When authors calculated the LCOE to that of the BEIS published value shown in
Table 4, there is a difference in LCOE valuations of 3% for the central case study. A very small but notable difference in value.
Furthermore, in supportive evidence of merit for the LCOE calculator design, Williams and Rubert [
23] produced a similar LCOE summation from a detailed EXCEL spreadsheet based upon a central case study for an offshore wind farm development in 2020. Comparative analysis between the two Excel spreadsheet results from
Table 4 and
Table 5 produced an LCOE evaluation difference of less than 1%, with only minor variations in parameter value selection. The parameter valuations used to calculate the LCOE tabulated in
Table 4 derive from the UK governments own LCOE Evaluation of offshore wind energy. It is concluded that LCOE valuations produced under the BEIS designed spreadsheet in this report are reliable to within a small degree of error.

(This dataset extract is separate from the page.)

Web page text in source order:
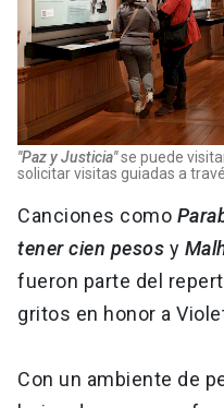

2.6. BEIS Calculation Methodology
The BEIS methodology incorporates five potential levels of financing. Multiplication factors are applied to the central case study parameter data to represent possible cost reductions or increases.
Table 6 is a tabulation of the varying scenarios with the associated multiplication factors.
From the possible scenarios, there are five thousand and forty possible variations that can be applied to the BEIS LCOE calculator. Results presented in this paper are done across all scenario sets with all parameters set at the same multiplication factor.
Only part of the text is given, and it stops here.